I'd vote for holding off on this until we have some conda packages or insight into how hard this is going to be. I agree it's an unpleasant hack, but we live a world of unpleasant hacks.

Plus, we'll make life miserable/impossible for Windows users if don't gate these libraries. I don't think we should write off Windows users, there's plenty of things people can do with sgkit without needing access to VCF/plink etc files.

tomwhite commented 3 years ago

we'll make life miserable/impossible for Windows users if don't gate these libraries

Plink and bgen already work on Windows (and have very small wheels), so it's only VCF that's an issue. It should be possible to put all the IO libraries in the top-level namespace and either make the VCF ones not present or raise exceptions on Windows.

BTW I think there is a workaround for VCF on Windows, which would be use scikit-allel's vcf_to_zarr function followed by sgkit's read_vcfzarr function - although I haven't tried it.

jeromekelleher commented 3 years ago

OK, but let's see if we can get a conda package build before we start changing stuff. There will be headaches, I'm sure of it.
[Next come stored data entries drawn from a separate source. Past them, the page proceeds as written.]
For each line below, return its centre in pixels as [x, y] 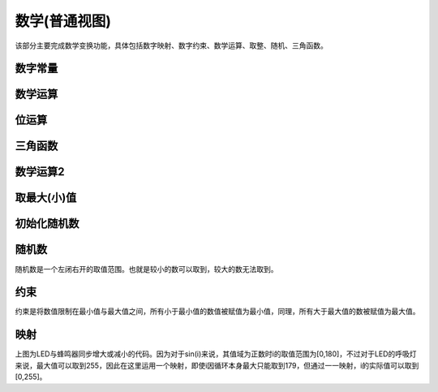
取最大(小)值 [46, 198]
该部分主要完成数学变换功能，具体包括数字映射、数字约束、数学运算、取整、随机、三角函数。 [171, 45]
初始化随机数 [47, 224]
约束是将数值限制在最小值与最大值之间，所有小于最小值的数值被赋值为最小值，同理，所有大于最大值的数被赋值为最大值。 [217, 312]
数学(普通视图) [63, 21]
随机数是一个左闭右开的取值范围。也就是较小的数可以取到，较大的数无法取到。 [146, 269]
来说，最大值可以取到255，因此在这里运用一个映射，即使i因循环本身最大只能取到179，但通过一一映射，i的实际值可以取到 [217, 365]
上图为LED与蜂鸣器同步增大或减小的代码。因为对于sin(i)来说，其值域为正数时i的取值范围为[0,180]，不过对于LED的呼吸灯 [216, 354]
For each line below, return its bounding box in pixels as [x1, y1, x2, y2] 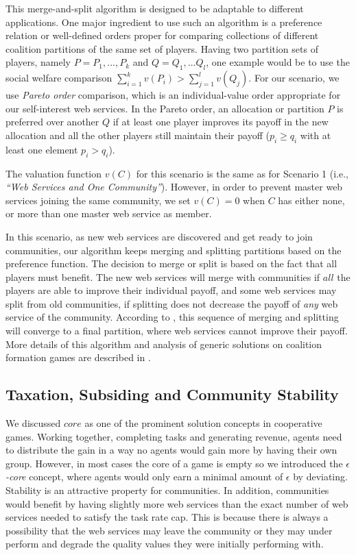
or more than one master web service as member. [5, 206, 212, 221]
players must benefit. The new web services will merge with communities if [5, 269, 320, 284]
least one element [5, 142, 78, 156]
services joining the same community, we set [5, 193, 191, 207]
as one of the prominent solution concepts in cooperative [84, 416, 322, 430]
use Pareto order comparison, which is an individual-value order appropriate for [5, 88, 341, 102]
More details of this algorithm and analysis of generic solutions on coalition [5, 336, 322, 351]
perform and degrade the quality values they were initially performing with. [5, 536, 324, 551]
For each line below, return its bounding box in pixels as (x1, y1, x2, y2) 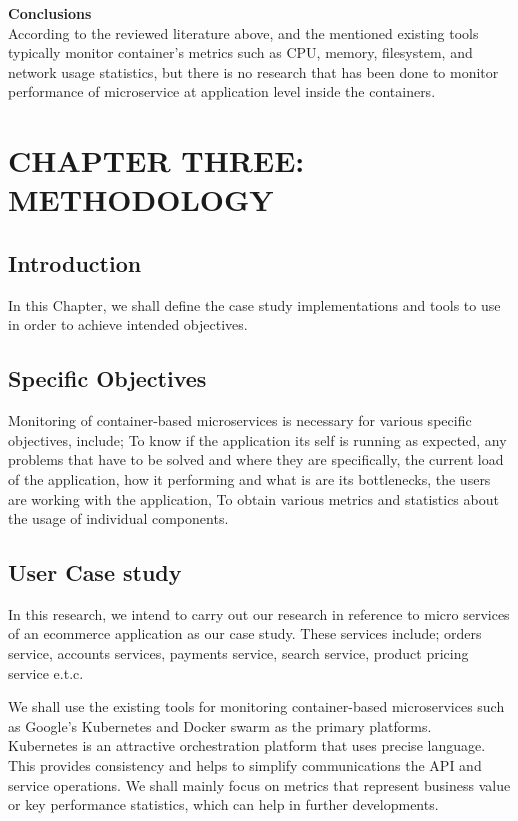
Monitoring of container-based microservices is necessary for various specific (8, 410, 472, 431)
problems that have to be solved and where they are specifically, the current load (8, 449, 504, 470)
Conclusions (8, 3, 92, 23)
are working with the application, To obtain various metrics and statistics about (8, 488, 499, 509)
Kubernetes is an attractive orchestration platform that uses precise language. (8, 735, 486, 756)
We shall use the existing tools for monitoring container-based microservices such (8, 696, 505, 717)
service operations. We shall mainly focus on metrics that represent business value (8, 774, 511, 795)
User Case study (8, 557, 182, 588)
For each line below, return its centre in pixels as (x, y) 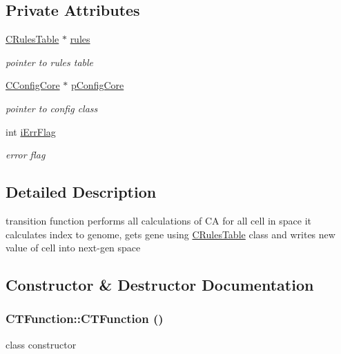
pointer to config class (52, 108)
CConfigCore (33, 85)
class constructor (41, 344)
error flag (26, 155)
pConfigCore (97, 85)
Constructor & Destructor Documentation (160, 285)
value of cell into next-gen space (73, 248)
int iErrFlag (31, 131)

I'll start the ball rolling there after we get the next release out?

tomwhite commented 3 years ago

There will be headaches, I'm sure of it.

😄

I'll start the ball rolling there after we get the next release out?

So the next release should not be a pre-release, right?

jeromekelleher commented 3 years ago

So the next release should not be a pre-release, right?

Actually, no, it can be either. It turns out that we can have pre-releases packages it's just that conda is hopeless with differentiating them from non-prereleases. But, if we only have pre-releases up there, then it should be fine.

So, the general rule is "don't make pre-release conda packages", but in this case it'll be fine for us.

jeromekelleher commented 3 years ago

Probably the path of least resistance for us will be to make a bioconda package, which seems like the right thing to do given the dependencies. Windows users can use the pip package, which is fine I think.